### WHAT THE TASK ASKS
Search the records that follow and extract every line containing the string "Parliament".

(Source data)
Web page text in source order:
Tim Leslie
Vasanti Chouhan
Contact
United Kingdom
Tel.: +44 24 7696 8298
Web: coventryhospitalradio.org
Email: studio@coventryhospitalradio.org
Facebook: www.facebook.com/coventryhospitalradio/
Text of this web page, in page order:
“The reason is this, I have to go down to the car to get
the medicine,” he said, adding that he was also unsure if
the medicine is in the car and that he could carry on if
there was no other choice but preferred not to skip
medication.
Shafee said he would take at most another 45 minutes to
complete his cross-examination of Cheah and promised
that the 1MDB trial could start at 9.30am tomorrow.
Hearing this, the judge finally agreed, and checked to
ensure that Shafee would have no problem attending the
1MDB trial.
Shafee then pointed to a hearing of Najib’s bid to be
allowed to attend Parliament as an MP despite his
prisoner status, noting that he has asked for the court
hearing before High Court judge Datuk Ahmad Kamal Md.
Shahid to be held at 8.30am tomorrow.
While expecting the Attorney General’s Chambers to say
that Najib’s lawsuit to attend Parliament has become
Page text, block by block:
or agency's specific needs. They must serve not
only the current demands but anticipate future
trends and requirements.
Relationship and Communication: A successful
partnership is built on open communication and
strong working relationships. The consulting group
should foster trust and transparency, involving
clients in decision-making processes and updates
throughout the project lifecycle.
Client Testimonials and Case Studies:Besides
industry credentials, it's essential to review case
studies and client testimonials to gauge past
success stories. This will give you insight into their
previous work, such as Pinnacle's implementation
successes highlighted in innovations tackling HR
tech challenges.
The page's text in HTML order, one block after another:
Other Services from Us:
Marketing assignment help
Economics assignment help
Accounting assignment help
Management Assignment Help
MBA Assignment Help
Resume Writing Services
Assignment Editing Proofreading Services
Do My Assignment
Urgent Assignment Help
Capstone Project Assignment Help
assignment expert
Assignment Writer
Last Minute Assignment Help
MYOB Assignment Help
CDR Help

--

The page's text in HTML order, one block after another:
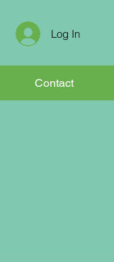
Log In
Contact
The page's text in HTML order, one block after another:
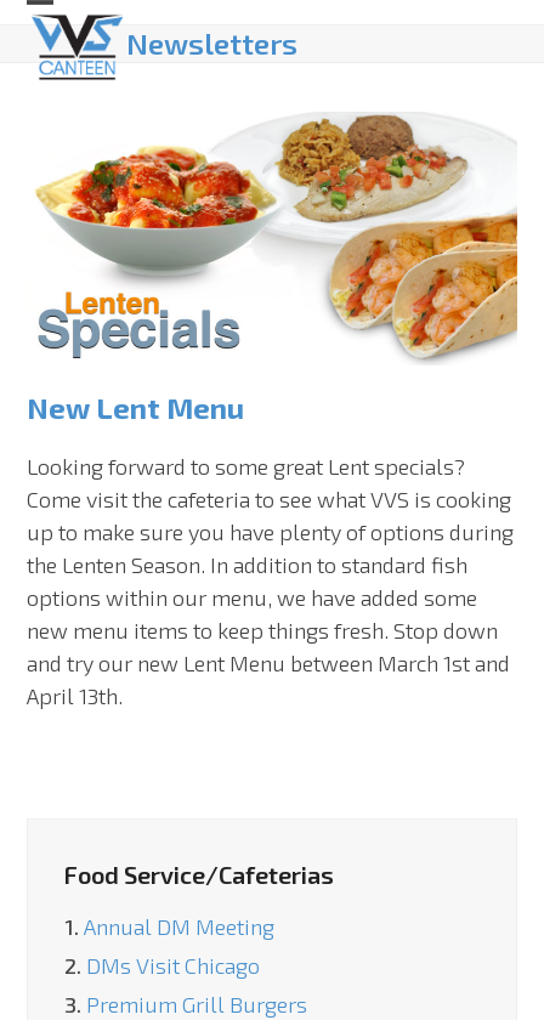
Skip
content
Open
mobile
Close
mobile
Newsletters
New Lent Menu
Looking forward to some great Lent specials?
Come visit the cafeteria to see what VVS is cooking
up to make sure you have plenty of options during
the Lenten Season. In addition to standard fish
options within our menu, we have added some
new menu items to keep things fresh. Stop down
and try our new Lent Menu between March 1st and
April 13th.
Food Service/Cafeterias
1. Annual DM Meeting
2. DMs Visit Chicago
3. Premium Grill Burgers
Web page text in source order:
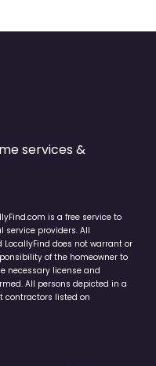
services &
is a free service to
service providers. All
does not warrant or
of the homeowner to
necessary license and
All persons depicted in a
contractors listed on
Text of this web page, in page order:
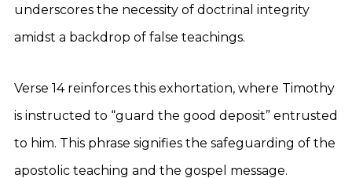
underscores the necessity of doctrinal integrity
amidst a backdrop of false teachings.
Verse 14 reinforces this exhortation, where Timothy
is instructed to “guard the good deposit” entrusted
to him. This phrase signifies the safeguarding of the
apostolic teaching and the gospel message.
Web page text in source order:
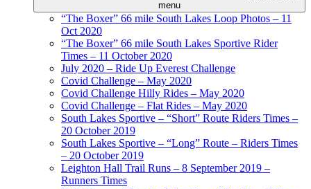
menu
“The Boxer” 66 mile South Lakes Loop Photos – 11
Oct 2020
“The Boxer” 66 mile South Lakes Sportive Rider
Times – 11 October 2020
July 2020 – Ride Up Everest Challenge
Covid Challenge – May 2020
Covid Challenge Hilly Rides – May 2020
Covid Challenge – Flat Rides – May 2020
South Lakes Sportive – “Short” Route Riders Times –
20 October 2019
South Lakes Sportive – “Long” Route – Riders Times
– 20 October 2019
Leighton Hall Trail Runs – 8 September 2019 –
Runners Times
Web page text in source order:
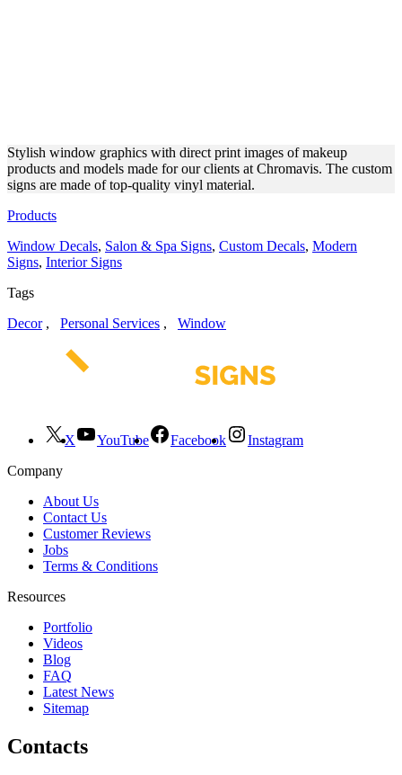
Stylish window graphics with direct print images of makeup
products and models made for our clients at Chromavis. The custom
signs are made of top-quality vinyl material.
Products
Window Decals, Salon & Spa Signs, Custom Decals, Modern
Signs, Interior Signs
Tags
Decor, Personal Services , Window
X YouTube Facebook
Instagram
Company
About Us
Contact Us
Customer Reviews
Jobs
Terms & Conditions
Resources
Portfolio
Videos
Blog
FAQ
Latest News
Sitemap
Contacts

### RESPONSE
allowed to attend Parliament as an MP despite his
that Najib’s lawsuit to attend Parliament has become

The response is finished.